Data for the task: Begin
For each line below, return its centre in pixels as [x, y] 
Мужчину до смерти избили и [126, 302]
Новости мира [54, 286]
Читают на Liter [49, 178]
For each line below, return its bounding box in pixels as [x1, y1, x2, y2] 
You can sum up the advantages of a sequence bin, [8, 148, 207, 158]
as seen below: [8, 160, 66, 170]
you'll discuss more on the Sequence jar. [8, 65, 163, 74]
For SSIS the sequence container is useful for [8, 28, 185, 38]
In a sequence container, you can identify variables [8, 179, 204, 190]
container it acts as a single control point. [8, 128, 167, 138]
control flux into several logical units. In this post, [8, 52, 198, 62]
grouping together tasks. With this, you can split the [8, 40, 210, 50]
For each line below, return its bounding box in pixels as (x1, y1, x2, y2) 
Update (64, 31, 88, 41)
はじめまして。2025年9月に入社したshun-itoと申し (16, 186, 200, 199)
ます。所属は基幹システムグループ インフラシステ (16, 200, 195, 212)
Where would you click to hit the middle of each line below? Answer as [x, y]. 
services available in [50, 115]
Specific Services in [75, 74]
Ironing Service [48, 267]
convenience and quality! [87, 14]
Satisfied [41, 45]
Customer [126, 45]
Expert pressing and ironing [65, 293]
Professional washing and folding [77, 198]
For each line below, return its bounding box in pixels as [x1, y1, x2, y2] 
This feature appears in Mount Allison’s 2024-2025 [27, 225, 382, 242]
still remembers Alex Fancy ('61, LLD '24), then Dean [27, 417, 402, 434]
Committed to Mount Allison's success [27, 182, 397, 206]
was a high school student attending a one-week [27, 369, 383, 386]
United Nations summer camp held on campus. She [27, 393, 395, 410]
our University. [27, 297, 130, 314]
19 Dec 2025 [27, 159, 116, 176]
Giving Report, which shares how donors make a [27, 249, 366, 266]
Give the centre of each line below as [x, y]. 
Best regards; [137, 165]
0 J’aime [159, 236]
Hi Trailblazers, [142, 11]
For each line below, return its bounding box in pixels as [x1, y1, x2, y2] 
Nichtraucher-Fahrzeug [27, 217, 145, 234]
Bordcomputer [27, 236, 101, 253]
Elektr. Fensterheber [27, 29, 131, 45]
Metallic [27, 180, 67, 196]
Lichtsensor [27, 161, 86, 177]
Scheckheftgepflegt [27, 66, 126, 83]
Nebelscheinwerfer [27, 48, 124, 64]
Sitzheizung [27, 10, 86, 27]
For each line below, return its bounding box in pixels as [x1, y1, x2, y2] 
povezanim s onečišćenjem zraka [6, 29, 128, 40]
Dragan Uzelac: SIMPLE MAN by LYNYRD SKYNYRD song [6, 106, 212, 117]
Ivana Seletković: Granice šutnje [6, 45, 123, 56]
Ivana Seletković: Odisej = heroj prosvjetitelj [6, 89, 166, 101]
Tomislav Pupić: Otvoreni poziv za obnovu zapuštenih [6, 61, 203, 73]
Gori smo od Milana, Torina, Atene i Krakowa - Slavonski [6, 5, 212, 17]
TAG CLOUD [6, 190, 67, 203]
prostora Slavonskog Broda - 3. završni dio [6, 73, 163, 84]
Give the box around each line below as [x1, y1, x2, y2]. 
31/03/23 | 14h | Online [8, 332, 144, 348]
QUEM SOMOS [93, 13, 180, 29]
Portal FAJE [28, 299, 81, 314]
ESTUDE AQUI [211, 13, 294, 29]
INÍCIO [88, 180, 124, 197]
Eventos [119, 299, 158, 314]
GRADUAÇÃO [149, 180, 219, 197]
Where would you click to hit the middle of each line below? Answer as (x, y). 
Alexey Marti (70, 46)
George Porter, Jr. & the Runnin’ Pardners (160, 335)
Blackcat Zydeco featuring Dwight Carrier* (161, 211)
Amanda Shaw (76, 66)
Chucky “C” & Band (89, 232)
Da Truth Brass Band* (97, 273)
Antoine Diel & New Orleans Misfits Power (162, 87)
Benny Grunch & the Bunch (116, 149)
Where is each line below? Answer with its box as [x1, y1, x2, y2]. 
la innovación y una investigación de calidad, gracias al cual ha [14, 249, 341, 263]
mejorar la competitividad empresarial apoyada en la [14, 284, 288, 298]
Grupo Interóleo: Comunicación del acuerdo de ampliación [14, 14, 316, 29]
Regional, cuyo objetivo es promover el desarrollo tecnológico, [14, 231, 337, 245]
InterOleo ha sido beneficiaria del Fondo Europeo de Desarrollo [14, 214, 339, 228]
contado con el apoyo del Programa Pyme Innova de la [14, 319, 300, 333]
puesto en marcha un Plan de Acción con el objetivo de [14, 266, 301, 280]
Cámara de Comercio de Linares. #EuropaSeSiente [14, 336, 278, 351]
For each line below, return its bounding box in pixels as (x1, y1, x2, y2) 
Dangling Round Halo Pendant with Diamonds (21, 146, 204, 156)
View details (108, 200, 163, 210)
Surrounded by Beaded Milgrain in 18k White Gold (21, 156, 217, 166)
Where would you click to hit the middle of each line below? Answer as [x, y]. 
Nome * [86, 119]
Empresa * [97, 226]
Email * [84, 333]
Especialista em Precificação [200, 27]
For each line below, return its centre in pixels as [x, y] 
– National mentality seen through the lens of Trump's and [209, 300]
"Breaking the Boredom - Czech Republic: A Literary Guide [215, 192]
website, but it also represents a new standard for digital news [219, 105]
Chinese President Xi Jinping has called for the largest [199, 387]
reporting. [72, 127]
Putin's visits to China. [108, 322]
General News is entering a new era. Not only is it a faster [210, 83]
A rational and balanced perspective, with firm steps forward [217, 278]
Data for the task: End
Data for the task: Begin
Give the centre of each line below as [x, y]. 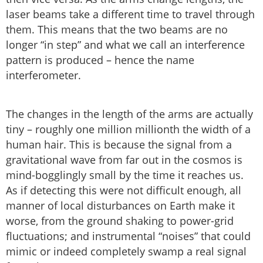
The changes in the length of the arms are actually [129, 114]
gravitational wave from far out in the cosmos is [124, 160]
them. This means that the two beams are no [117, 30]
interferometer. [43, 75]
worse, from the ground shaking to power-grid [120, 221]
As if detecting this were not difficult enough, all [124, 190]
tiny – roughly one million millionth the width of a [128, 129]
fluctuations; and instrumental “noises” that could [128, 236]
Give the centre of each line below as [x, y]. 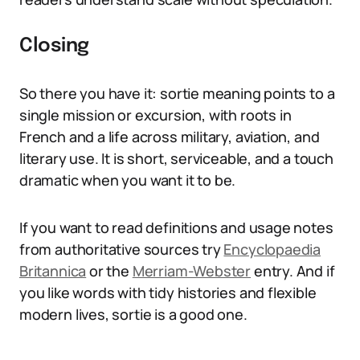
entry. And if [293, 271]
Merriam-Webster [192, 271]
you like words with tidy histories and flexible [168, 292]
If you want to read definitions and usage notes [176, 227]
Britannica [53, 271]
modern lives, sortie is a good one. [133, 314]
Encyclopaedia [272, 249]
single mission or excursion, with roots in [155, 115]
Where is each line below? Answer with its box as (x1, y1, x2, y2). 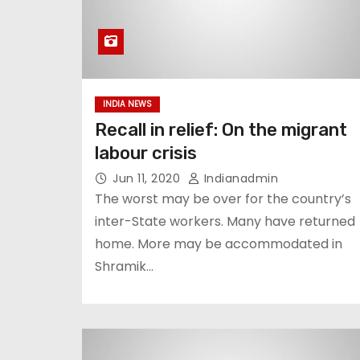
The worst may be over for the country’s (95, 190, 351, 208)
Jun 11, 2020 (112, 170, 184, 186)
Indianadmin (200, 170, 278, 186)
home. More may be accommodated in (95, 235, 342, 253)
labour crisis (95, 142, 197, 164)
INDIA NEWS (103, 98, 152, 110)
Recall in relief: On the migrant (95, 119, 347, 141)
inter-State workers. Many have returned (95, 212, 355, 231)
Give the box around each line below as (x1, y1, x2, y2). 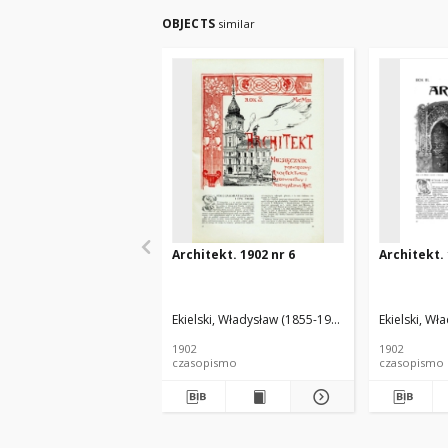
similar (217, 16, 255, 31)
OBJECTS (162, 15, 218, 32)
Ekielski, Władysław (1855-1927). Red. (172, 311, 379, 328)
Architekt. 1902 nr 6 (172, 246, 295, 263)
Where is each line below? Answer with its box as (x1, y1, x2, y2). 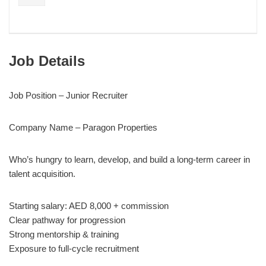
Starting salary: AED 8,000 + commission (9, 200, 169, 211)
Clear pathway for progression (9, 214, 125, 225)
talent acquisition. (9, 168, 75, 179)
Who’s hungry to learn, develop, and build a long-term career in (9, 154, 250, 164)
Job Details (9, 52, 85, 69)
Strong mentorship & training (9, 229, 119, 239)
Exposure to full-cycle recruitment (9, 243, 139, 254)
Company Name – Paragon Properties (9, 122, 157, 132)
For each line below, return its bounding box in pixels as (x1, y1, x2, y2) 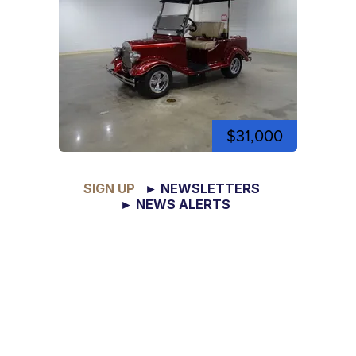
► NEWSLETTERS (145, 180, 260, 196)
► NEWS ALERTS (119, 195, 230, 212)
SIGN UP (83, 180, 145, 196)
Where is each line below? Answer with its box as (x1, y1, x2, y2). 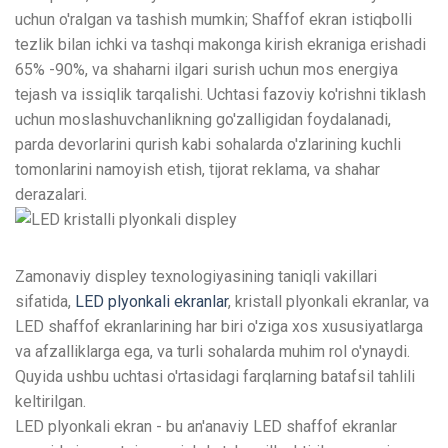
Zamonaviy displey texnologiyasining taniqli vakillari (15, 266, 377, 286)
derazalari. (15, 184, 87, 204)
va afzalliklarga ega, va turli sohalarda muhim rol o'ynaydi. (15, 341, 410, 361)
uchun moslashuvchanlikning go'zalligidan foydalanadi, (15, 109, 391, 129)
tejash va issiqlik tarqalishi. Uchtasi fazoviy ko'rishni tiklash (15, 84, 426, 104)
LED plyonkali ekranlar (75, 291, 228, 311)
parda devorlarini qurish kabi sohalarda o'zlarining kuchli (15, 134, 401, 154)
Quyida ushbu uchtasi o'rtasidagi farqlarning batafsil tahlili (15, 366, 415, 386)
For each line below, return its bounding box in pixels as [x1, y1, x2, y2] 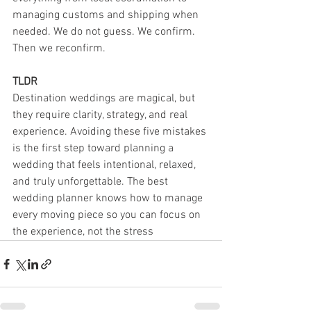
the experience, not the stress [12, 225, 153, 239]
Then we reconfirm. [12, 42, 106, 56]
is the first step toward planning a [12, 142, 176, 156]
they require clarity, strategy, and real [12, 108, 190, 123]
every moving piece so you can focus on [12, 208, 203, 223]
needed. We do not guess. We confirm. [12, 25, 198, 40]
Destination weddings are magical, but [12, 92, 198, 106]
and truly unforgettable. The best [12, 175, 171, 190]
Data for the task: End
Data for the task: Begin
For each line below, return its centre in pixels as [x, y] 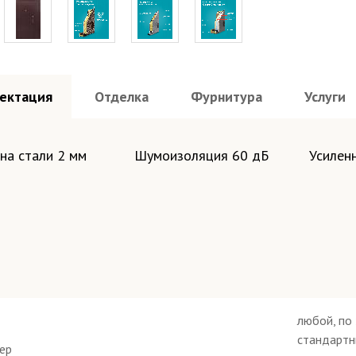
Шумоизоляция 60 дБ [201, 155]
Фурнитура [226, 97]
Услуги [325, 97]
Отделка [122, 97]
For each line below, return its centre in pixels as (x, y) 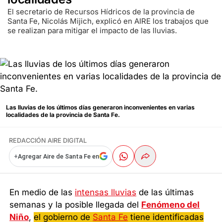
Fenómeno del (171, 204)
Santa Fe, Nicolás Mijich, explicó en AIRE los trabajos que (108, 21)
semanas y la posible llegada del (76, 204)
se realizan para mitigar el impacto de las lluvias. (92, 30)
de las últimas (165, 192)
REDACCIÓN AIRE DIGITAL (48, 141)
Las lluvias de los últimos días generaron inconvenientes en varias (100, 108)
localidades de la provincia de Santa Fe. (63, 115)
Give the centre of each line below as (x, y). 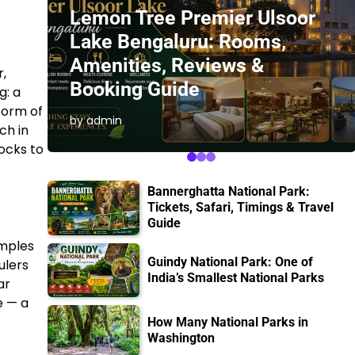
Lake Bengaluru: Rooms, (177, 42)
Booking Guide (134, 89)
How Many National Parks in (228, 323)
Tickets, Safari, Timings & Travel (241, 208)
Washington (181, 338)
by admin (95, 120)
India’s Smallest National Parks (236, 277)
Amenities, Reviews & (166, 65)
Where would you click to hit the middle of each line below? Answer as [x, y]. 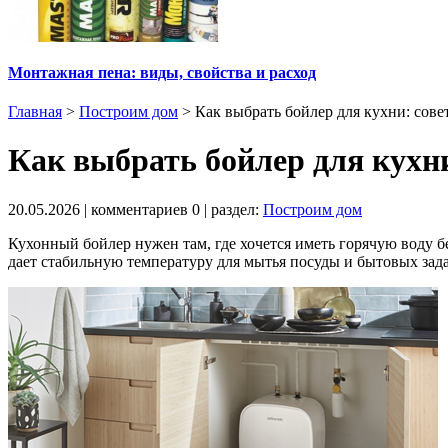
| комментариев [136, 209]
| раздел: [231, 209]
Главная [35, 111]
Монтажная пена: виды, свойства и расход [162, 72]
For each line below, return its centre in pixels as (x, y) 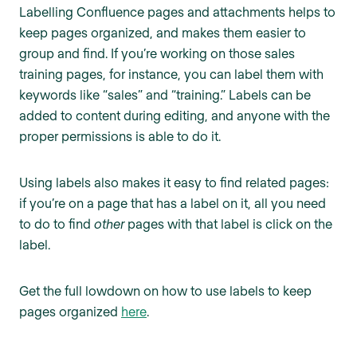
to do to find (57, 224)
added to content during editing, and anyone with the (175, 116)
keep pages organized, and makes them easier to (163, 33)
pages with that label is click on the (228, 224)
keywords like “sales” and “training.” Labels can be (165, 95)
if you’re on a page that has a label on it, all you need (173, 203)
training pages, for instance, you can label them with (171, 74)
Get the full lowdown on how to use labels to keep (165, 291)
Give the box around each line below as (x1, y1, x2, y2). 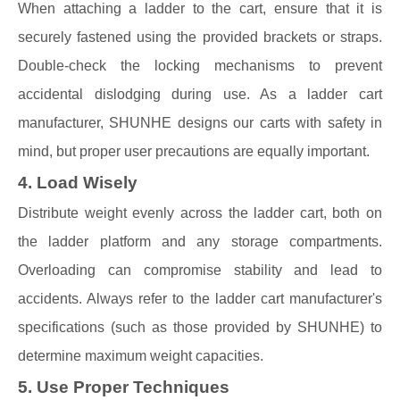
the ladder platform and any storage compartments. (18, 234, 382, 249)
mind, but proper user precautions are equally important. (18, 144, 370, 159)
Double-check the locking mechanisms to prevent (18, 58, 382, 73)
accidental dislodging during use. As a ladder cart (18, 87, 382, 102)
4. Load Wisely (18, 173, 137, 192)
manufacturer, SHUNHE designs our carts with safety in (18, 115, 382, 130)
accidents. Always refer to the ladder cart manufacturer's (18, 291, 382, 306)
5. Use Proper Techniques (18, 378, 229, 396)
Data for the task: End
__What you need to do__:
Read the entries and pick out all lines that include the word "keep".

__Output for this exercise__:
keep pages organized, and makes them easier to (163, 33)
Get the full lowdown on how to use labels to keep (165, 291)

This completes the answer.